Fig. 5: VHH conjugation potentiates an in vivo response.
figure5

a Schematic of the experiment performed in mice. b Measurement of blood ionized calcium levels in mice injected with PTH and conjugates. Data presented is from a single experiment. The double line break represents a discontinuity in the Y-axis. Mice (CD1 females, 11 weeks) were injected subcutaneously with the indicated ligand (dose = 35 nmol/kg). Blood was drawn at the indicated time points and analyzed for ionized calcium levels. Data points indicate mean ± standard error of the mean (SEM), n = 4. A two-sided t-test without corrections for multiple comparisons was used for comparisons. *p = 0.005 vs. vehicle. #p = 0.015 vs. vehicle. p = 0.038 vs. M-PTH(1-14). °p = 0.008 vs. M-PTH(1-14). The sequence of M-PTH(1-14) used here differs from PTH(1-14) in Fig. 2 and is UVUEIQLMHQXAKW where U is Aib and X is homoarginine. Source data are provided in the Source Data File. Black triangles correspond to data for vehicle; blue circles to PTH(1-34); magenta squares to VHHPTHR-PTH(1-14); and green triangles to M-PTH(1-14). Traces for the calcemic responses of individual mice is found in Supplementary Fig. 18. Source data can be found in the Source Data file.

Discussion

Antibodies as part of conventional antibody-drug conjugates deliver cytotoxic compounds that typically target intracellular proteins1,2. Less explored is the use of antibodies to deliver ligands for surface receptors such as GPCRs. This is likely due to complications in preparing homogenous and bioactive conjugates of antibodies and ligands that rely on antibody binding to potentiate engagement of receptor by the ligand. Immunocytokines (conjugates of cytokines and antibodies) are an exception35. Immunocytokines have progressed to the clinic, but not without toxicity, suggesting an inadequacy in targeting35. In one case, even the identity of the targeting antibody of the immunocytokine was irrelevant for its in vivo efficacy36. Mutations in cytokines, introduced to improve the selectivity of immunocytokines, can dampen the affinity for their receptors37,38. Immunocytokine-based approaches differ from the CLAMP platform in that they rely on genetic fusions (and genetically encoded residues) and the use of full-size cytokine domains, as opposed to the small peptide fragments with non-natural residues used here.

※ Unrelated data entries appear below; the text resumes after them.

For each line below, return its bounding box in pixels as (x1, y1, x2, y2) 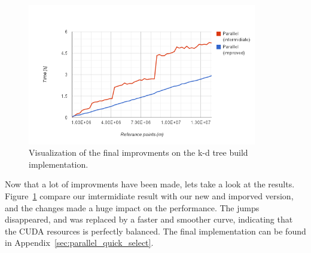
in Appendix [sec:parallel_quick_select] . (5, 236, 154, 249)
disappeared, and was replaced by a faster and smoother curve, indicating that (5, 213, 293, 226)
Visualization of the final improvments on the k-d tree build (29, 146, 248, 159)
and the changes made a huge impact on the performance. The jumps (5, 201, 260, 214)
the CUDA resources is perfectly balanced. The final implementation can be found (5, 224, 306, 237)
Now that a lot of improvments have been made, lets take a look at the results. (5, 178, 295, 190)
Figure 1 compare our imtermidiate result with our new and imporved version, (5, 190, 294, 202)
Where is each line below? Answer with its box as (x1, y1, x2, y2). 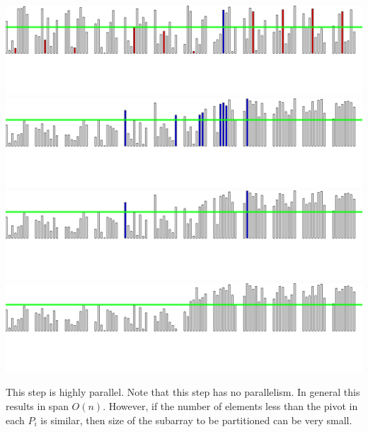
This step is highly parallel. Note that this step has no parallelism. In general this (6, 385, 360, 399)
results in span (6, 398, 69, 413)
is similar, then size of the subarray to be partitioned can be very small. (40, 412, 352, 427)
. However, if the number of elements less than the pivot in (103, 398, 358, 413)
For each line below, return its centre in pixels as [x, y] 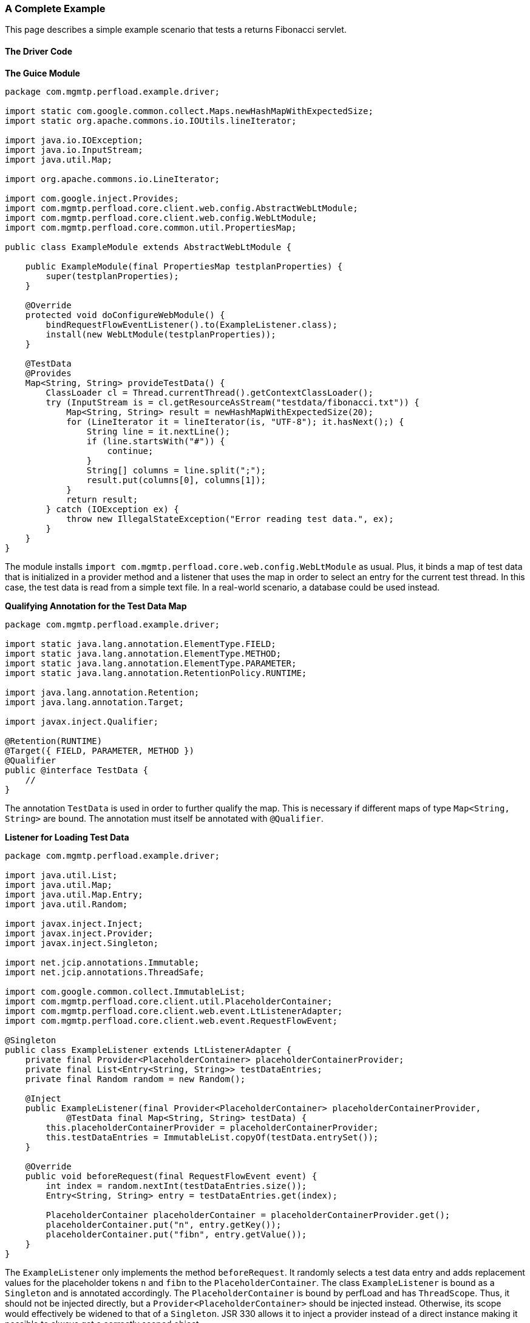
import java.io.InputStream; [74, 150]
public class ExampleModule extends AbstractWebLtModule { [148, 247]
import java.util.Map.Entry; [74, 894]
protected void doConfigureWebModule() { [125, 315]
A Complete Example [55, 8]
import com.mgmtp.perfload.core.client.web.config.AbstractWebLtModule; [182, 208]
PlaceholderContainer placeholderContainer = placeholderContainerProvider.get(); [248, 1215]
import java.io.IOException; [74, 140]
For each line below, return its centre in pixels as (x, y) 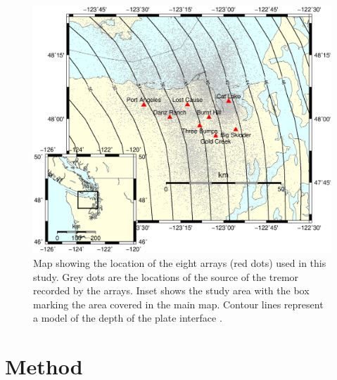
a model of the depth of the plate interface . (128, 318)
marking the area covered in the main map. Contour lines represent (178, 304)
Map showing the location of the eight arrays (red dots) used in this (180, 262)
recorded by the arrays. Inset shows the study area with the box (171, 290)
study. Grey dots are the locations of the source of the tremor (166, 276)
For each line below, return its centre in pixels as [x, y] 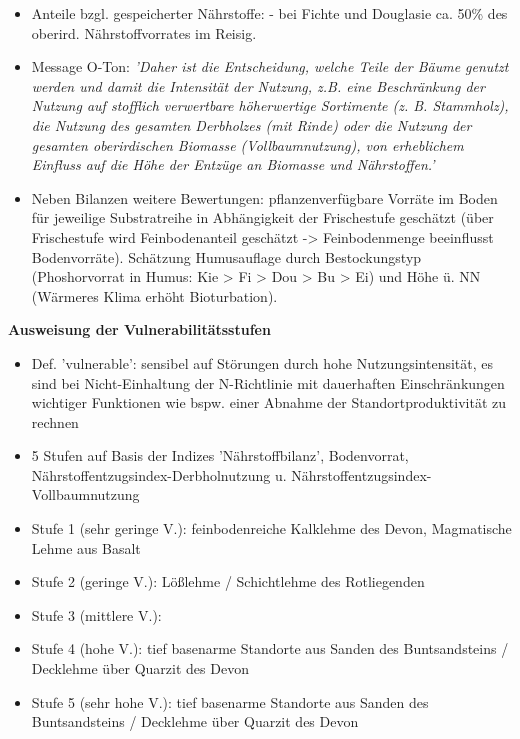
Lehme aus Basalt [86, 547]
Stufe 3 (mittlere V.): [96, 614]
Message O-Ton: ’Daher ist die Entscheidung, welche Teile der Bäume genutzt [270, 66]
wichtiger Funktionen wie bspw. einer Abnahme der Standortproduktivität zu [269, 402]
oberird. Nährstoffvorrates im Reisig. [144, 32]
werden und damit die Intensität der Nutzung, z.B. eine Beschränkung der [258, 85]
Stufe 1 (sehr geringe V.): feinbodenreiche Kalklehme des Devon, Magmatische [271, 528]
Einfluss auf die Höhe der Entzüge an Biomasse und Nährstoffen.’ [233, 164]
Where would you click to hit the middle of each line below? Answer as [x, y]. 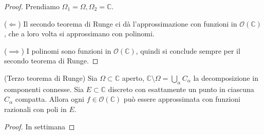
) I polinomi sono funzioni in [66, 50]
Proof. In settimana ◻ [40, 126]
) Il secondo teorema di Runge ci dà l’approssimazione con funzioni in [128, 23]
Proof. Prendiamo [32, 6]
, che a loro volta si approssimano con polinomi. [79, 33]
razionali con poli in [35, 109]
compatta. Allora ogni [50, 99]
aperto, [133, 77]
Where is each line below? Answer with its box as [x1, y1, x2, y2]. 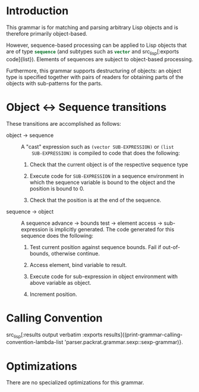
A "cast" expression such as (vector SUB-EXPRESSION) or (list [21, 143, 174, 150]
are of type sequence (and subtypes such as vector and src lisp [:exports [6, 47, 179, 56]
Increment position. [29, 291, 77, 298]
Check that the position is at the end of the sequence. [29, 196, 162, 203]
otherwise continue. [51, 250, 100, 257]
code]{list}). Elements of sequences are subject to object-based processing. [6, 55, 194, 63]
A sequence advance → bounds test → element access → [21, 219, 163, 227]
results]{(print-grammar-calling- [103, 331, 183, 338]
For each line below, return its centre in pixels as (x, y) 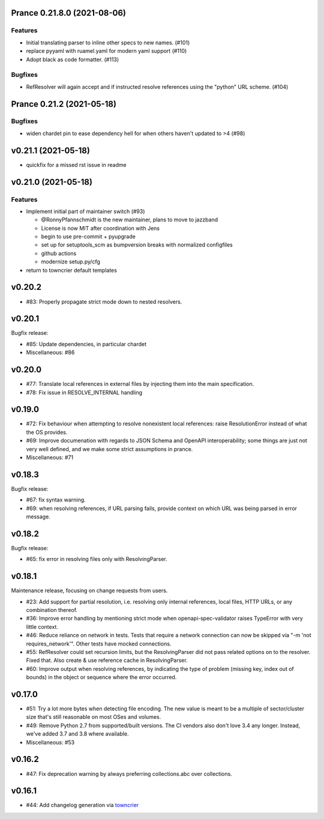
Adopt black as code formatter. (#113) (73, 59)
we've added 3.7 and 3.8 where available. (77, 734)
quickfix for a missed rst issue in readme (76, 164)
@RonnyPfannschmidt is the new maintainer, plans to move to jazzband (130, 220)
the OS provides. (47, 432)
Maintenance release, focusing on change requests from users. (89, 590)
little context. (42, 626)
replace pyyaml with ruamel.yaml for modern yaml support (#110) (106, 51)
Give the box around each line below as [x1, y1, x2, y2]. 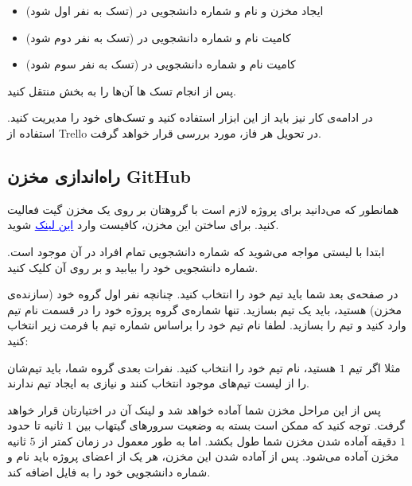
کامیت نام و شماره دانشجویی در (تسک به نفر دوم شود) [25, 29, 291, 45]
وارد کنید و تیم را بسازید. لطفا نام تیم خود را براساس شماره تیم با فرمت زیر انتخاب [7, 317, 406, 333]
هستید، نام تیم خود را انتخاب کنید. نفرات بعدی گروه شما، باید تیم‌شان [7, 359, 336, 375]
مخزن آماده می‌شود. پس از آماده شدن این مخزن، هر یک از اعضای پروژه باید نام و [7, 448, 399, 465]
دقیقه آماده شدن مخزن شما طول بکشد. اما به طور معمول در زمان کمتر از [39, 432, 397, 449]
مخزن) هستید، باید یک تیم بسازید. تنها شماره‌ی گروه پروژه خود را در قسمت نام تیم [7, 301, 402, 317]
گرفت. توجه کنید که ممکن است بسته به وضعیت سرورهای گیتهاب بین [76, 417, 406, 434]
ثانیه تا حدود [7, 417, 64, 434]
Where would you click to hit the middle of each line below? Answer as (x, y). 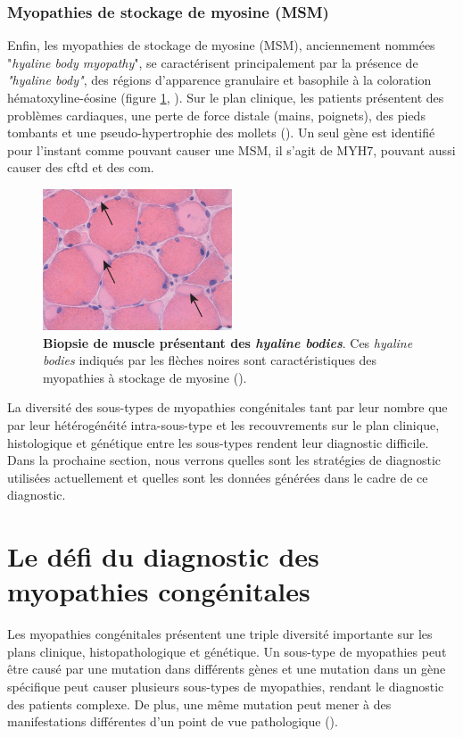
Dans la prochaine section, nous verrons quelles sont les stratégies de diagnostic (224, 460)
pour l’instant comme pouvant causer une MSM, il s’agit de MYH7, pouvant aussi (231, 149)
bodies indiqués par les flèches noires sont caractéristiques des (210, 360)
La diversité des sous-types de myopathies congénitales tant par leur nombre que (227, 407)
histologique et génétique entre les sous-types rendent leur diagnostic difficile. (218, 442)
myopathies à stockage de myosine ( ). (145, 377)
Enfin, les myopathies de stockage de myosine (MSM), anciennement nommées (221, 45)
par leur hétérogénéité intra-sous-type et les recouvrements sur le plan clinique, (223, 424)
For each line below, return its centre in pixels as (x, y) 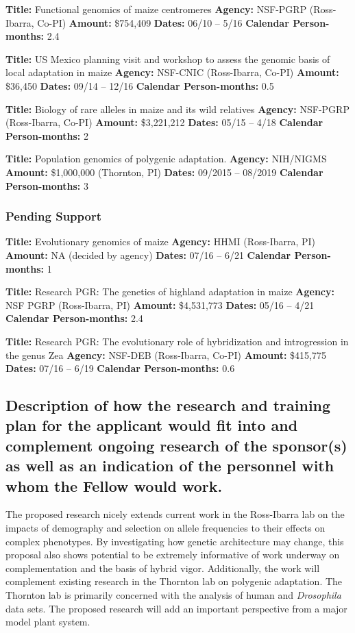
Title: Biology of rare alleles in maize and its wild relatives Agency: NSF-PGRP (177, 109)
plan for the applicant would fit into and (152, 425)
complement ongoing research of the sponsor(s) (176, 445)
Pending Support (54, 216)
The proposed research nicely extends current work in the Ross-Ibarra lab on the (175, 514)
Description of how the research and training (168, 405)
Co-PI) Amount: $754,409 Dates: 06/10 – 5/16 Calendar (163, 22)
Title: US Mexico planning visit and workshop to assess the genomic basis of (168, 59)
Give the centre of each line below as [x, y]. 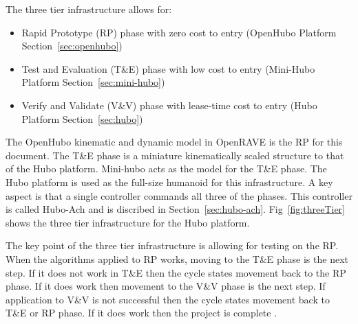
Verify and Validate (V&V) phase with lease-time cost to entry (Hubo [169, 105]
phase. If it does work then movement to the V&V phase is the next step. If [166, 286]
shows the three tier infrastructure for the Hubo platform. [128, 222]
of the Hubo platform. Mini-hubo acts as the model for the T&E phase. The [166, 169]
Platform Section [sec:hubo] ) [82, 118]
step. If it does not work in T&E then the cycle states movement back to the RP [176, 272]
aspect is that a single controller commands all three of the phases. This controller [179, 195]
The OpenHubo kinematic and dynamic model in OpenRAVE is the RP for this [174, 142]
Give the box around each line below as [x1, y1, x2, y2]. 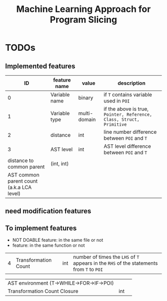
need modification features [5, 207, 91, 215]
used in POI [103, 98, 130, 104]
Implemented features [5, 62, 76, 70]
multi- [78, 110, 93, 116]
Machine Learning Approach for [16, 3, 151, 15]
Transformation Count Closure [7, 288, 79, 295]
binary [78, 95, 93, 101]
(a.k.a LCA [7, 184, 32, 191]

In one precedent for targeting GPCRs with antibody-ligand fusions, VHHGFP equipped with a SNAP-tag was linked to a photoactivatable ligand for the GPCR mGluR239. This fusion was then used to activate a GFP-tagged receptor upon photoactivation of the ligand. The response induced by a saturating concentration of the photoactivatable VHH-ligand conjugate was ~40% of that induced by a saturating dose of natural ligand and required the use of a receptor-GFP fusion39. This strategy precludes the use of genetically unmodified cells or animals. In another example, full-length anti-PCSK9 antibodies fused at the N-terminus of the heavy or light chain with analogs of the glucagon-like peptide 1 (GLP-1) were produced40. However, most of the fusions tested were expressed in low yield, isolated with inactivating truncations in the GLP-1 fragment, unstable in solution, or were degraded rapidly in vivo, demonstrating the difficulties encountered when expressing fusion proteins comprised of full-length antibodies and ligands of interest40.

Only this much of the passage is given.